Me desperté tarde, con los dientes apretados y los nervios de punta. Rich ya se había levantado y duchado, y estaba leyendo el periódico dominical.
– Buenos días, muñeca -me dijo entre los crujidos que hacía al masticar copos de maíz.
Me puse el chándal y los zapatos de correr, salí de casa, subí al coche y me dirigí al piso de mis padres.
Marlene estaba en lo cierto. Tenía que decirle a mi madre… que sabía lo que estaba haciendo, no se me ocultaban sus tretas para que me sintiera desdichada. Cuando llegué a la casa había acumulado suficiente ira para detener un millar de cuchillos lanzados contra mí.
Mi padre abrió la puerta y pareció sorprenderse al verme.
– ¿Dónde está mamá? -le pregunté, procurando ocultar mi agitación. El señaló la sala, al fondo.
La encontré profundamente dormida en el sofá, con la cabeza apoyada en un pequeño tapete blanco bordado. Tenía la boca abierta y todas las arrugas de su rostro se habían esfumado. Con esa suavidad de la cara parecía una muchacha frágil, cándida e inocente. Un brazo le colgaba límpido al lado del sofá, el pecho estaba quieto, toda su fuerza había desaparecido. No tenía armas ni estaba rodeada de demonios. Parecía impotente, derrotada.

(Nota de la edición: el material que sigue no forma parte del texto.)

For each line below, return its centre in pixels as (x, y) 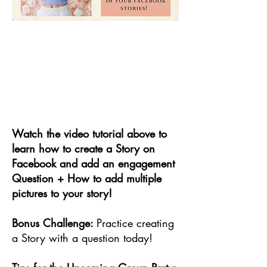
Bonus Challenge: (54, 223)
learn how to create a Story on (83, 148)
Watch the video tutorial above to (89, 133)
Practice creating (135, 223)
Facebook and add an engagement (93, 163)
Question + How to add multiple (87, 178)
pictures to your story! (62, 193)
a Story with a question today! (82, 238)

Entonces se apoderó de mí el temor de que tuviera aquel aspecto porque era cadáver, que hubiera muerto mientras yo tenía pensamientos terribles acerca de ella. Había deseado apartarla de mi vida y ella accedió, saliendo de su cuerpo para huir de mi odio intenso.
– ¡Mamá! -grité-. ¡Mamá! -Se me quebró la voz y empecé a llorar.
Ella abrió los ojos lentamente y movió las manos.